Soon after McCulloch met Pitts, around the end of 1941, they started collaborating on a joint mathematical theory that employed logic to model nervous activity, and they worked on it during the following two years. They worked so closely that Pitts (as well as Lettvin) moved in with McCulloch and his family for about a year in  Chicago. McCulloch and Pitts became intimate friends and they remained so until their death in 1969.  According to McCulloch, they worked largely on how to treat closed loops of activity mathematically, and the solution was worked out mostly by Pitts using techniques that McCulloch didn’t understand. To build up their formal theory, they adapted Carnap’s rigorous (but cumbersome) formalism, which Pitts knew from having studied with Carnap. Thus, according to McCulloch, Pitts did all the difficult technical work.

A citation from McCullogh and Pitts paper [p. 17 from the linked pdf]

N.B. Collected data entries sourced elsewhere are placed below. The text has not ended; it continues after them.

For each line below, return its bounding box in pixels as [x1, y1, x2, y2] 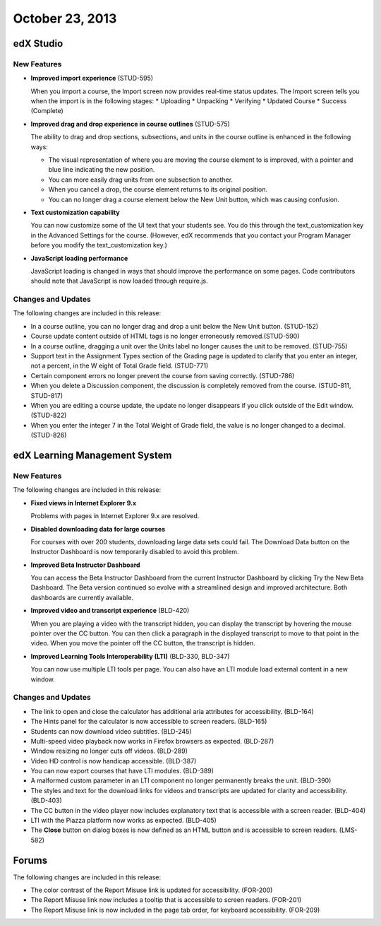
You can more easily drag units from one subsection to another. [48, 175, 233, 184]
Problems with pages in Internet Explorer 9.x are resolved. [30, 512, 200, 520]
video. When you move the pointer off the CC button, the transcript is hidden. [30, 639, 255, 647]
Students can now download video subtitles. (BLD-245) [30, 727, 192, 735]
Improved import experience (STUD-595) [30, 74, 154, 83]
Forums [13, 854, 48, 866]
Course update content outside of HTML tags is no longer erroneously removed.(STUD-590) [30, 332, 300, 341]
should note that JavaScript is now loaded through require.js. [30, 276, 208, 286]
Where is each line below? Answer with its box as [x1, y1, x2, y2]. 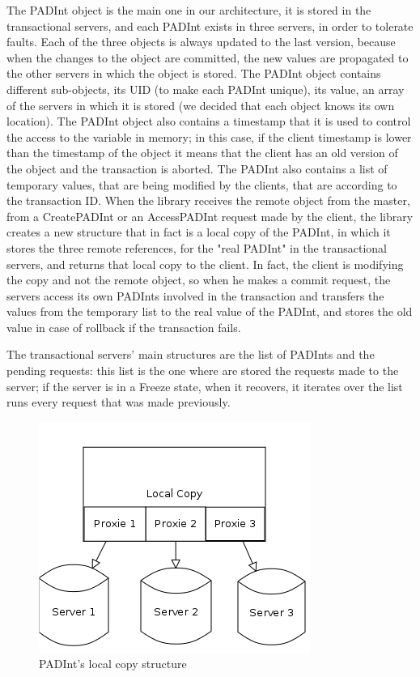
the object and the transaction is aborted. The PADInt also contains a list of [6, 160, 388, 177]
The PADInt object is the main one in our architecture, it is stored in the [6, 2, 371, 18]
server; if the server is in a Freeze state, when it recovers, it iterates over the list [6, 377, 403, 394]
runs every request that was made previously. [6, 394, 231, 411]
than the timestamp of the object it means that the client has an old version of [6, 144, 398, 161]
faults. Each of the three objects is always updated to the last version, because [6, 33, 396, 50]
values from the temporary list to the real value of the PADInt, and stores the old [6, 303, 413, 320]
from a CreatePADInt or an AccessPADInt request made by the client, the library [6, 207, 414, 224]
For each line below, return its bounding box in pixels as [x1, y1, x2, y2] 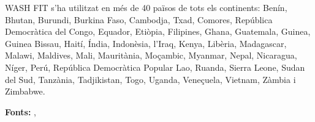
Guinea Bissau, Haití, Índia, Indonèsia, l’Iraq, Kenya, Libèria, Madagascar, [5, 37, 287, 49]
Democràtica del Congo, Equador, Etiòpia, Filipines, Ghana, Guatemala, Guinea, [5, 25, 311, 38]
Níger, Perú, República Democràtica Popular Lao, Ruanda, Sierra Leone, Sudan [5, 60, 305, 73]
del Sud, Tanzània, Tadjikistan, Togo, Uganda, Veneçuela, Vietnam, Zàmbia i [5, 73, 296, 85]
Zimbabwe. [5, 85, 45, 98]
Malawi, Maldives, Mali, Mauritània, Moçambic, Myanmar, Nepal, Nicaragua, [5, 49, 297, 62]
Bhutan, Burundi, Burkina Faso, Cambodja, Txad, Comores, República [5, 13, 273, 26]
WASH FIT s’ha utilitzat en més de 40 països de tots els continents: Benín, [5, 1, 287, 13]
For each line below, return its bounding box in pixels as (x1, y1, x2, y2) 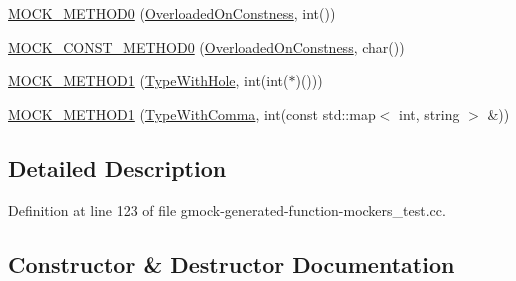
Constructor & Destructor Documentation (8, 248, 455, 279)
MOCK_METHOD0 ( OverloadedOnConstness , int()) (8, 3, 336, 23)
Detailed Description (8, 152, 227, 183)
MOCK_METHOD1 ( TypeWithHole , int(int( (8, 70, 289, 91)
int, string (399, 103, 460, 124)
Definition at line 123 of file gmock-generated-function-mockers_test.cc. (8, 199, 446, 220)
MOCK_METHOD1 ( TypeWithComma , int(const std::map (8, 103, 376, 124)
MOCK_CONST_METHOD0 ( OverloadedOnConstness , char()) (8, 36, 405, 57)
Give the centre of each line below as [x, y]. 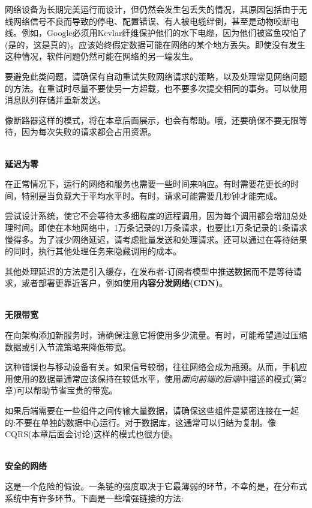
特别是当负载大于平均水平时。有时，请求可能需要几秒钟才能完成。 [151, 195]
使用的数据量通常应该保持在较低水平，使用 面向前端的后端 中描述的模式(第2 [160, 378]
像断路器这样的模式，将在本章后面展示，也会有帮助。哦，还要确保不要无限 [152, 120]
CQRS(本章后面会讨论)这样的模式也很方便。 [91, 434]
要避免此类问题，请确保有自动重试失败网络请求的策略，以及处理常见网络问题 [156, 76]
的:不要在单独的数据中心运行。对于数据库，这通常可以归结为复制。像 [140, 422]
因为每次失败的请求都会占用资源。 [88, 132]
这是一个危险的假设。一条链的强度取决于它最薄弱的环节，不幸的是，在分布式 [156, 486]
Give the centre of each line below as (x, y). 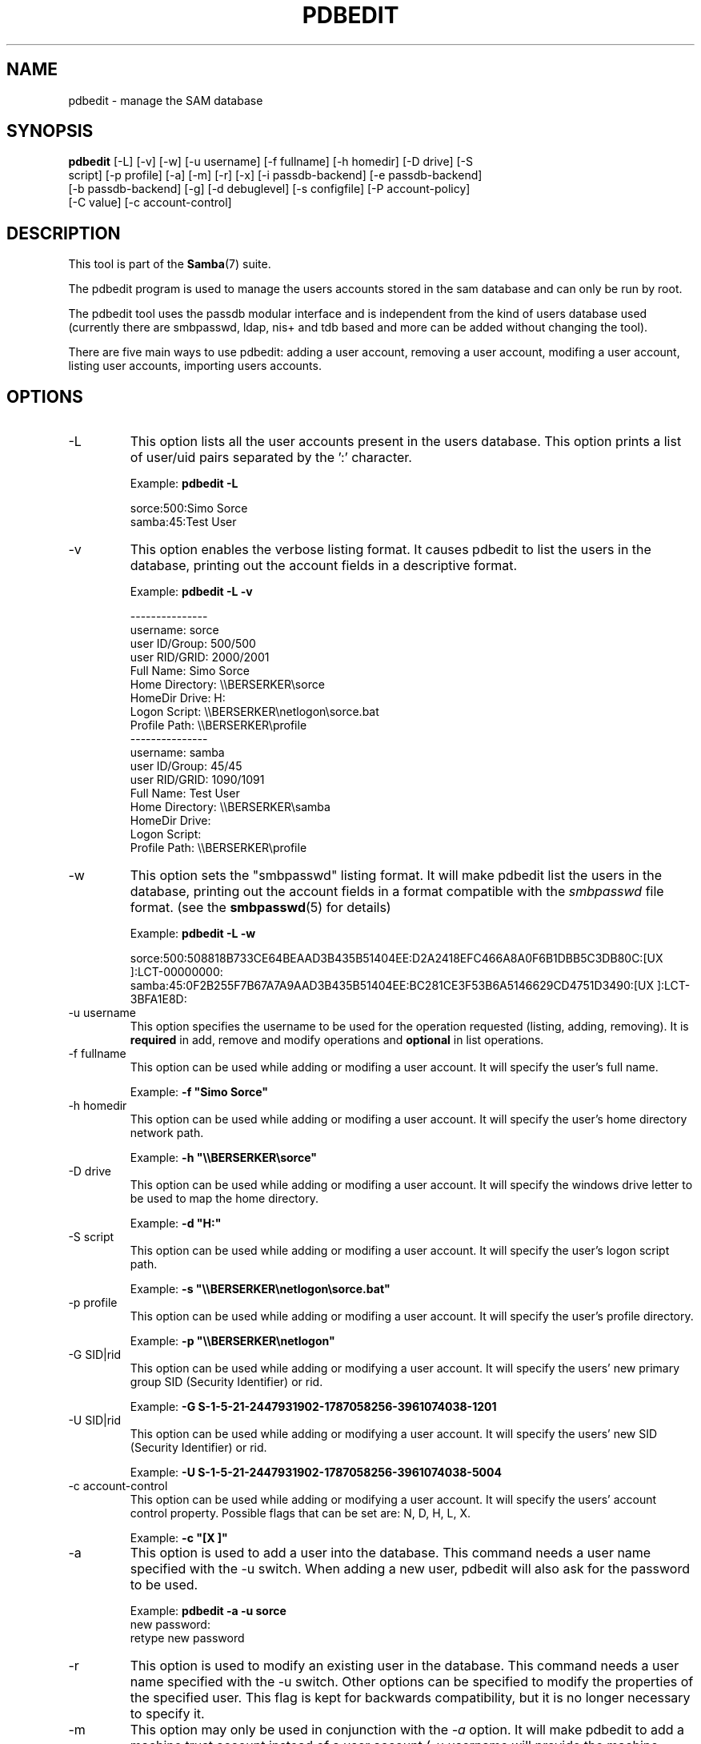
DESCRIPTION (64, 233)
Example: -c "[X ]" (179, 1538)
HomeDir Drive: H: (178, 698)
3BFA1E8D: (158, 999)
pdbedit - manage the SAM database (166, 100)
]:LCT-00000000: (176, 972)
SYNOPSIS (50, 131)
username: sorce (174, 630)
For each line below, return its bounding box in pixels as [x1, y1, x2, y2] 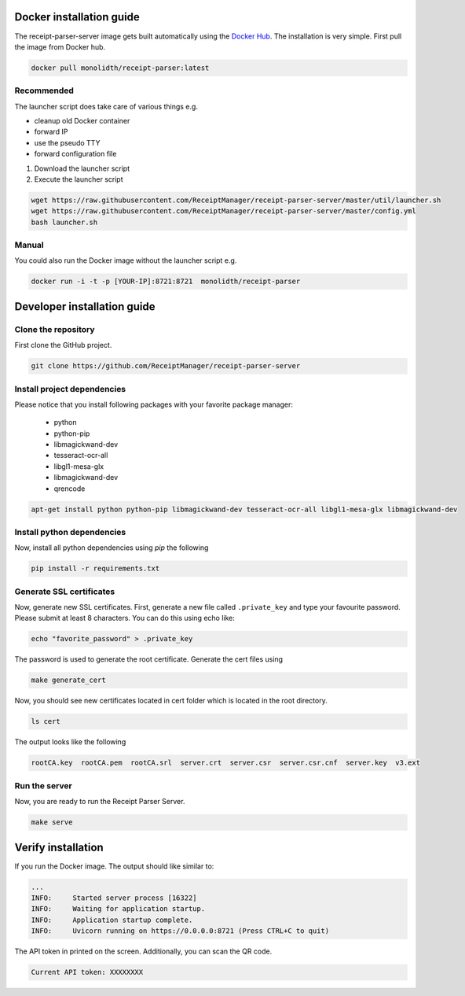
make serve [31, 818, 73, 827]
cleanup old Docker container [34, 116, 130, 126]
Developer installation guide [14, 300, 156, 313]
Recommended [14, 85, 75, 96]
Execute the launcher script [34, 174, 123, 184]
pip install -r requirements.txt [31, 564, 160, 574]
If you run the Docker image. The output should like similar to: [14, 861, 214, 871]
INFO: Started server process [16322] [31, 893, 197, 902]
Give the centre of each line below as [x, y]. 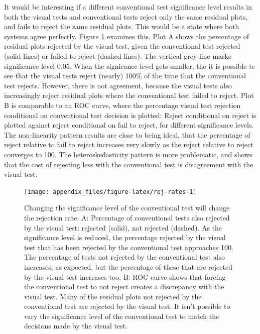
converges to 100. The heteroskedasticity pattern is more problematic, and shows [128, 154]
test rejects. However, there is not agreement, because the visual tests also [118, 85]
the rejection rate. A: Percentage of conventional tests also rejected [127, 217]
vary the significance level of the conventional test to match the [122, 316]
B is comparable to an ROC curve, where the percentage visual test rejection [122, 105]
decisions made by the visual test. [76, 326]
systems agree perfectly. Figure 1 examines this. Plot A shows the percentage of [126, 36]
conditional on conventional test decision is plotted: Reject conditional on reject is [130, 115]
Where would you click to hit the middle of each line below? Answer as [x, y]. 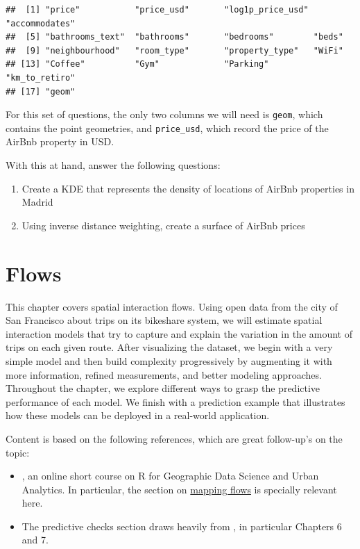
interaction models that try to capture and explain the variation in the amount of [179, 333]
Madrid [37, 202]
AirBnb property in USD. [60, 141]
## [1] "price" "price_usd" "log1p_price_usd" [157, 10]
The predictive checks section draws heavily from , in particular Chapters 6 [182, 526]
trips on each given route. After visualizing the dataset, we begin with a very [169, 347]
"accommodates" [41, 23]
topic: [18, 452]

It is easily shown: first, that every net, if furnished with a tape, scanners connected to  afferents, and suitable efferents to perform the necessary motor-operations, can compute only such numbers as can a Turing machine; second, that each of the latter numbers can be computed by such a net; and that nets with circles can be computed by such a net; and that nets with circles can compute, without scanners and a tape, some of the numbers the machine can, but no others, and not all of them. This is of interest as affording a psychological justification of the Turing definition of computability and its equivalents, Church’s  $\lambda$-definability and Kleene’s primitive recursiveness: If any number can be computed by an organism, it is computable by these definitions, and conversely.

Comment by Piccinini on this:

[p. 198] in discussing computation in their paper, McCulloch and Pitts  did not prove any results about the computation power of their nets;  they only stated that there were results to prove. And their conjecture was not that their nets can compute anything that can be computed by Turing Machines. Rather, they claimed that if their nets were provided with a tape, scanners, and ‘‘efferents,’’ then they would compute what Turing Machines could compute; without a tape, McCulloch and Pitts expected even nets with circles to compute a smaller class of functions than the class computable by Turing Machines.

I have boldfaced the previous paragraph because I find it especially illuminating, resembling the same kind of comment as the one on currying I gave in the post “Currying by using zippers and an allusion to the Cartesian Theater“.

[p. 198-199] McCulloch and Pitts did not explain what they meant by saying that nets compute. As far as the first part of the passage is concerned, the sense in which nets compute seems to be a matter of describing the behavior of nets by the vocabulary and formalisms of computability theory. Describing McCulloch–Pitts nets in this way turned them into a useful tool for designing circuits for computing mechanisms. This is how von Neumann would later use them (von Neumann 1945).